Pallito supports restoration of community liaison committee
By Susan Smallheer
Staff Writer | January 14,2014
Photo by Len Emery
Vermont Corrections Commissioner Andrew Pallito speaks Monday at a meeting of the Springfield Rotary Club.
SPRINGFIELD — Corrections Commissioner Andrew Pallito said Monday the state supports resuming a community liaison committee with the town of Springfield dealing with issues at the state prison in Springfield.
Pallito, speaking at the Springfield Rotary Club, spoke in support of Gov. Peter Shumlin’s plan to put more emphasis on treatment for substance abusers rather than jail sentences. Shumlin’s State of the State address last week focused entirely on the opiate abuse problem facing the state.
Pallito, who was first appointed corrections commissioner by former Gov. James Douglas six years ago, said the Springfield prison, which opened in 2004, had become a “transportation hub” for inmates leaving the state for out-of-state prisons and for those out of state who are returning to Vermont.
In addition, he said, the elderly population in Vermont’s prisons — anyone older than 50, he said — would likely be at the Springfield prison because of what Pallito said was a “state-of-the-art” infirmary. Last month, Howard Godfrey, 67, a convicted murderer from Kirby, died at the Springfield prison from what officials called a pre-existing medical condition.
Pallito said the per capita costs for inmates in Vermont ranged between $55,000 and $57,000 a year. He said because Vermont has seven community prisons, rather than one big prison, costs are higher.
Bob Flint, executive director of the Springfield Regional Development Corp., questioned Pallito why a once-promised vocational building was never built at the Springfield prison.
Pallito said the extra costs of building an access road up a steep incline to the prison site had wiped out the budget for the vocational building when the prison was built. But he said he supported having vocational activities for the inmates. “Four hundred people have a lot of idle time,” he said.

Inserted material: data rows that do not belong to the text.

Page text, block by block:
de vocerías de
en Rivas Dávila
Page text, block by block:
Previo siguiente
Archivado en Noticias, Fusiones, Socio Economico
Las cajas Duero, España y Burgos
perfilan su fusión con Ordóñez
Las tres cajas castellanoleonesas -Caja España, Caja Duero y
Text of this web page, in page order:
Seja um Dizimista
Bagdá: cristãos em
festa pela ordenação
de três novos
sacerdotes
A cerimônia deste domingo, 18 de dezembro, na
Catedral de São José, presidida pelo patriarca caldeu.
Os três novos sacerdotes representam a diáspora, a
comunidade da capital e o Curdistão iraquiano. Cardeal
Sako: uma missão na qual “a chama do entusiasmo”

Flint also questioned why the prison’s community liaison committee had been dropped, about a year after the prison opened.
The prison received its first inmate in October 2003. Construction had started in 2002 after years of negotiations with Springfield town officials about hosting the state’s maximum-security prison.

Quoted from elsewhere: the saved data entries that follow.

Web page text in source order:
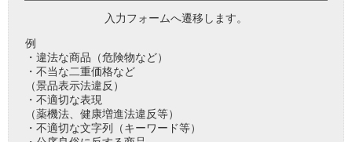
入力フォームへ遷移します。
例
・違法な商品（危険物など）
・不当な二重価格など
（景品表示法違反）
・不適切な表現
（薬機法、健康増進法違反等）
・不適切な文字列（キーワード等）
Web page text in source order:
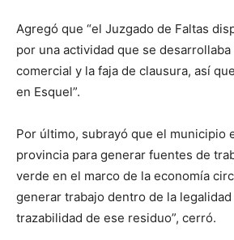
Agregó que “el Juzgado de Faltas
por una actividad que se
comercial y la faja de clausura, así
en Esquel”.
Por último, subrayó que el municipio
provincia para generar fuentes de
verde en el marco de la economía
generar trabajo dentro de la
trazabilidad de ese residuo”, cerró.

According to Town Manager Bob Forguites, the original committee was “very active” with a lot of feedback from the town residents on the new prison. “Basically, we were telling them how to run the prison,” he said. The committee was discontinued shortly afterward, he said.

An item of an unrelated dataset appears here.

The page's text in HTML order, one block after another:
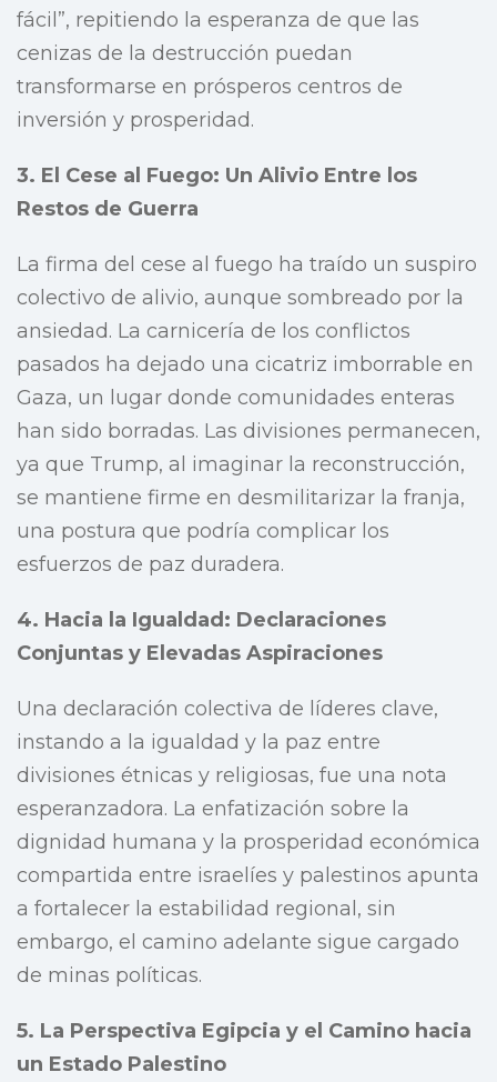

The prison, which is off Interstate 91 on a hill out of sight, houses about 400 inmates and is one of seven prisons in the state. It is the state’s newest prison, and it’s where some of Vermont’s most serious criminals are sent.
Inmates with long sentences are generally shipped out of state to facilities in Kentucky.
Kristi Morris, chairman of the Springfield School Board, later told Pallito that the public perception in Springfield was that crime had gone up in town since the prison opened.
Morris said personally he didn’t believe the prison was the reason for the increase, but that was a complaint he heard in town.
“Obviously, substance abuse is ramping up and petty crime with it,” Morris said. “Heavy crimes,” such as murder, sexual assault and bank robbery, are still rare, he said.
“I think he is trying to be as open as he can be,” Morris said after Pallito’s talk.